You don't mention why you want to upgrade. Well, you gave an excuse but an excuse is not necessarily a reason. Sounds like you simply have the upgrade bug. If that's the case and you are just searching for better performance, I'd like to offer the following recommendations with the assumption that you're on a relatively tight budget and you simply want better transparency, detail, dynamics, soundstaging, and generally better musicality.
1. B&K usually receives decent to good ratings in the home theater mags but that's all. However, about 4 months back, Perfect Vision happened to rate the B&K Ref 30 pre as nice for an all around ht setup but slandered it pretty good for music repro. I'd sell it and look for a more musically oriented pre/pro like Classe or Primare, used of course. That will probably be your biggest bang for the buck right now as far as swapping components out. And if you get a good sell from your B&K, it may not cost much.
2. Your Sony DVP-S7700 DVD player most likely far out performs your Yamaha cd player, so why not sell the Yamaha also? I wouldn't bother with the dac.
3. Look toward installing dedicated circuits and lines for your amp, pre, and dvd player by either you or your electrician. Having your amp on it's own circuit could really open up the dynamic headroom even at low volume levels. It's amazing how even having a low power drawing component like a pre-amp on the same circuit can/will draw just enough juice from the amp to make your presentation sound rather flat and lifeless. Also, if possible, the dvd player should be on an entirely seperate circuit from the amp and pre because of the digital noise cd and dvd players generate back into the ac lines for the next component to deal with.
4. Room acoustics actually account for up to 80% of the sonics of your system. Research that part and see what improvements you can do for free.
5. Install some relatively inexpensive power conditioners for your 3 main components. Can present a large sonic improvement.

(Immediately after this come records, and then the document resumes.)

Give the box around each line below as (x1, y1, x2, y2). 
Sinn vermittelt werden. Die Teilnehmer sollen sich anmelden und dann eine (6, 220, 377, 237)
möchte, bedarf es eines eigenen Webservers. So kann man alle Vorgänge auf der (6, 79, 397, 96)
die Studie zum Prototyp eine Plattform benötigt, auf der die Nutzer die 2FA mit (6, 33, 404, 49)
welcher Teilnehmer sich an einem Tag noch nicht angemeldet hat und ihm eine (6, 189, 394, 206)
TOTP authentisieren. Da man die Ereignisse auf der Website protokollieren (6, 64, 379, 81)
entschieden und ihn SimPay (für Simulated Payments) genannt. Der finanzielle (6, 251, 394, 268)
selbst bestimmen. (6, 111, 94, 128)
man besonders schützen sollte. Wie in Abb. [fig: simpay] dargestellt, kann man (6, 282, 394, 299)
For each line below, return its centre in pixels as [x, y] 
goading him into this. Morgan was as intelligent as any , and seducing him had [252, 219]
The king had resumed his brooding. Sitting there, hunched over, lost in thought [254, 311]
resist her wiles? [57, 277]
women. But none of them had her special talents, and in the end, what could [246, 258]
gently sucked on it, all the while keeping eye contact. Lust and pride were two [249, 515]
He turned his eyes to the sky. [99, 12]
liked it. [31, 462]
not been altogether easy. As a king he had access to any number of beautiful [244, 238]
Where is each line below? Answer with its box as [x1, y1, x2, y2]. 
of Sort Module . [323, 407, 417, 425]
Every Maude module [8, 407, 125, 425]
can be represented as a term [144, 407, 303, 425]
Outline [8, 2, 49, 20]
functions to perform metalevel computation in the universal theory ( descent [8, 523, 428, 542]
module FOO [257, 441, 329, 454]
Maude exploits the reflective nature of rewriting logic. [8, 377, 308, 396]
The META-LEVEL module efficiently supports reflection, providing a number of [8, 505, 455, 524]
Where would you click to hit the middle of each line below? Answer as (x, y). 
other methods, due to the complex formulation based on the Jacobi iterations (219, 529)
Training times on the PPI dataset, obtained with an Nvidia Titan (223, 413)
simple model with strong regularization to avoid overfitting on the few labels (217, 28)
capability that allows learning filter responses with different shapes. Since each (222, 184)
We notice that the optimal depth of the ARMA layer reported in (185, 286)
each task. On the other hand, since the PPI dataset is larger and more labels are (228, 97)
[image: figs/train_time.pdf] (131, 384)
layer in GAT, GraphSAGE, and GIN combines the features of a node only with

6. Speaker placement should be a serious consideration as well if you want a large deep and wide soundstage, well defined bass, etc..
All the above could actually cost you very little , yet help your system lean toward the high-end in it's sonic capabilities. If you did the above, then you would probably have a much better understanding what your system is really capable of and where it's weakest links are.
BTW, it really shouldn't matter much whether you're more into movies or music. However, imo, if you focus your attention on excellent music reproduction, then whatever movies you watch should also sound that much better.